Cheaper than Green Hydrogen: Green Hydrogen is a combustible gas that is electrolyzed from water. Hydrogen uses the air from the atmosphere to burn. One of the paths to near-total decarbonization is electrifying the whole energy system and using clean renewable power. But electrifying the entire energy system would be difficult, or at least much more expensive than combining renewable generation with low-carbon fuels. Green hydrogen is one of several potential low-carbon fuels that could take the place of today’s fossil hydrocarbons.
HHO Brown’s Gas
Brown’s Gas is a combustible gas that is electrolyzed from water. Brown’s Gas does not use the air from the atmosphere to burn.
YBG HHO of Australia produce Brown’s Gas electrolyzers that have an electrical consumption of 3 kWh per 1,000 liters (Nm3cubic meter) of oxy-hydrogen gas produced.
NEL Hydrogen of Norway claim to be produce the lowest cost electrolyzers for Green Hydrogen with electrical consumption in the range of 3.8-4.4 kWh per 1,000 liters (Nm3 cubic meter) of hydrogen gas produced.
HHO Brown’s Gas is Cheaper than Green Hydrogen
Brown’s Gas electrolyzers are modular. A series of five 20000 L/hr machines produces 2,400 Nm3 cubic meters of zero emissions combustible gas daily.
Differentiation Brown’s Gas and Green Hydrogen
In the future when solid storage mediums are available to store combustible gases, Brown’s Gas will be on par with Green Hydrogen as a storage medium for electricity generated from renewables.
The future of Hydrogen for electrical generation depends on the development of solid storage mediums.
The use of Green Hydrogen for electrical power generation is not sensible from an economic point of view. Electricity is consumed to electrolyze water, and then the Hydrogen is stored (currently in tanks) and later converted back to electricity.

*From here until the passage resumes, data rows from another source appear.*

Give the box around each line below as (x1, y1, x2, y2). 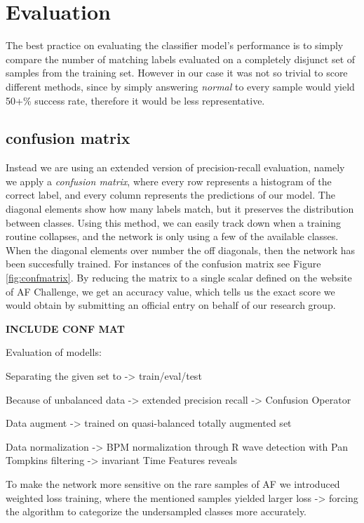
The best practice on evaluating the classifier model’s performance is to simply (6, 38, 344, 53)
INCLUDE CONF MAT (6, 321, 125, 336)
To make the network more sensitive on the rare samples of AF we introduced (6, 476, 340, 491)
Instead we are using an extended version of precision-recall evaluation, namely (6, 160, 345, 175)
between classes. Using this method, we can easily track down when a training (6, 215, 342, 230)
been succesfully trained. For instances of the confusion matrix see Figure (6, 256, 321, 271)
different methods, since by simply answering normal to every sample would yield (6, 79, 355, 93)
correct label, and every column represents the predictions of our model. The (6, 187, 335, 202)
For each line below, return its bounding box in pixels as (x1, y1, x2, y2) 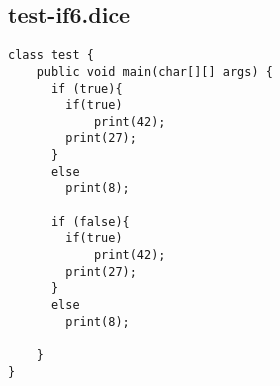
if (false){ (50, 214, 130, 229)
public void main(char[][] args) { (36, 64, 273, 79)
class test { (8, 48, 94, 63)
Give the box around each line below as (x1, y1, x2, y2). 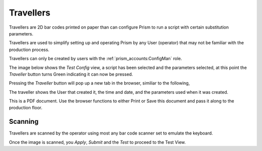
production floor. (9, 105, 43, 111)
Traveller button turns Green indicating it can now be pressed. (9, 71, 133, 77)
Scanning (9, 117, 39, 126)
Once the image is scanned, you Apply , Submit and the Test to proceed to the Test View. (9, 139, 186, 145)
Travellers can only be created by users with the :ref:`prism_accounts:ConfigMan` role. (9, 56, 182, 62)
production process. (9, 47, 49, 52)
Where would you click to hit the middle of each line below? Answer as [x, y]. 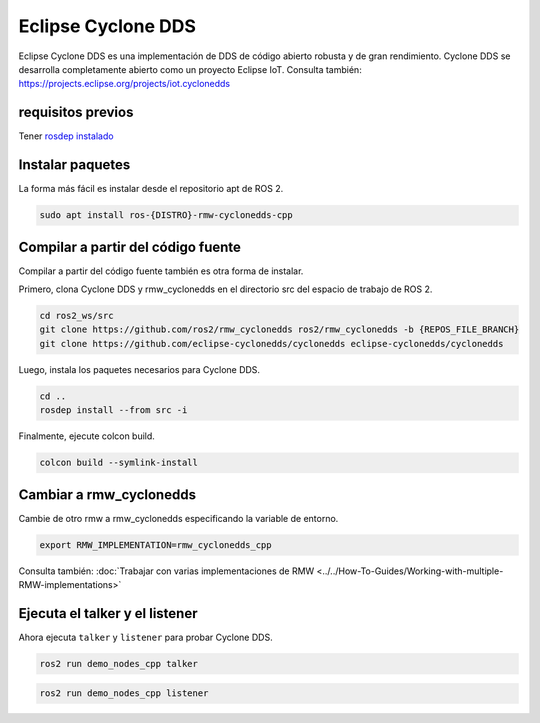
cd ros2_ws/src [76, 315]
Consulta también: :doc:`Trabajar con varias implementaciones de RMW [166, 571]
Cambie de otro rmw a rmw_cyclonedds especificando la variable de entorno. [178, 518]
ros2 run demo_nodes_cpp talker [119, 663]
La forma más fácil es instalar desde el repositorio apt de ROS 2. [151, 189]
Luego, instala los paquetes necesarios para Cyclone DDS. [139, 369]
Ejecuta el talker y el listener [108, 613]
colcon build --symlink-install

It is a net loss of electricity.
In contrast Brown’s Gas is produced on-demand and used on-site.
So, Why is Green Hydrogen Such a Big Deal?

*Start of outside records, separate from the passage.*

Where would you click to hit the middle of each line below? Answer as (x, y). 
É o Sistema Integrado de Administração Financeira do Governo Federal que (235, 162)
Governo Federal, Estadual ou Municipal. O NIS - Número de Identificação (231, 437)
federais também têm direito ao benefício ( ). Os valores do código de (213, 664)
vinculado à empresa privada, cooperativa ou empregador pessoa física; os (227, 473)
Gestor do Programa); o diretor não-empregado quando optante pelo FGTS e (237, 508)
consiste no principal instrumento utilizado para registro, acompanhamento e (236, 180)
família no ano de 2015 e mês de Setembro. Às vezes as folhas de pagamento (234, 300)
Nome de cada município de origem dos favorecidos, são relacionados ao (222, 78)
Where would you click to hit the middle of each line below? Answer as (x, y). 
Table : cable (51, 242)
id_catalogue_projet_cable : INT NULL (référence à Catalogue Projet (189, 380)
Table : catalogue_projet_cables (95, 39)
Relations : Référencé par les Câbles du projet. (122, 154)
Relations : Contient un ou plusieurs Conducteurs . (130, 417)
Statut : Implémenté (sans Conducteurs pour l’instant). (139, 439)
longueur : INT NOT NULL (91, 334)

Theoretically, there are lots of useful things you can do with green hydrogen.
- You can add it to natural gas and burn it in thermal power or district heating plants, or to directly power fuel cells in cars and ships, for example.
- To start with, you can use it simply to replace the industrial hydrogen that gets made every year from natural gas and which amounts to around 10 million metric tons in the U.S. alone.
- The main problem with satisfying all these potential markets is in getting green hydrogen to where it is needed. Storing and transporting the highly flammable gas is not easy; it takes up a lot of space and has a habit of making steel pipes and welds brittle and prone to failure.
- Because of this, the bulk transport of hydrogen will require dedicated pipelines, which would be costly to build, pressurizing the gas, or cooling it to a liquid.
- Those last two processes are energy-intensive and would further dent green hydrogen’s already underwhelming round-trip efficiency.
Summary so far
Green Hydrogen needs transportation and storage, including safety protocols for the highly flammable gas. This involves building pipelines and pressurizing or liquifying the gas which makes it even more expensive.
In comparison, HHO Brown’s Gas is produced on-demand and used on-site.
YBG claims its HHO Brown’s Gas electrolyzers are a fraction of the cost of NEL’s.
Green hydrogen is still expensive to produce today. In a report published last year (using data from 2018), the International Energy Agency (IEA) put the cost of green hydrogen at $3 to $7.50 per kilo, compared to $0.90 to $3.20 for production using steam methane reformation.Source: So, What Exactly Is Green Hydrogen? | Greentech Media
Based on hydrogen weighing 90 grams per Nm3 it takes 11.111 Nm3 of hydrogen to weigh one kilogram. So the cost of producing hydrogen classified as Brown, Blue and Green Hydrogen is quoted by the IEA as anywhere between $0.90 and $7.50 per kilo.
One Nm3 of HHO Brown’s Gas is comprised of 33.333% oxygen and 66.666% hydrogen and weighs 536 grams per Nm3 (as oxygen weighs 1.429 kg/Nm3 at standard atmospheric pressure).
Based on HHO Brown’s Gas weighing 536 grams per Nm3 it takes 1.866 Nm3 of HHO Brown’s Gas to weigh one kilogram, which is the weight of one liter of water. So the cost of producing one kilogram (1.866 Nm3) of HHO Brown’s Gas at 3 kWh @ $0.15/kWh x 1.866 is $0.84 which is cheaper than any IEA quoted cost of hydrogen production per Nm3.
Brown’s Gas could be used to increase the efficiency of fuel cells upwards from their current low levels, especially by providing an inexpensive source of hydrogen. This could prove to be very interesting for variable power input hydroelectric plants and wind-energy farms.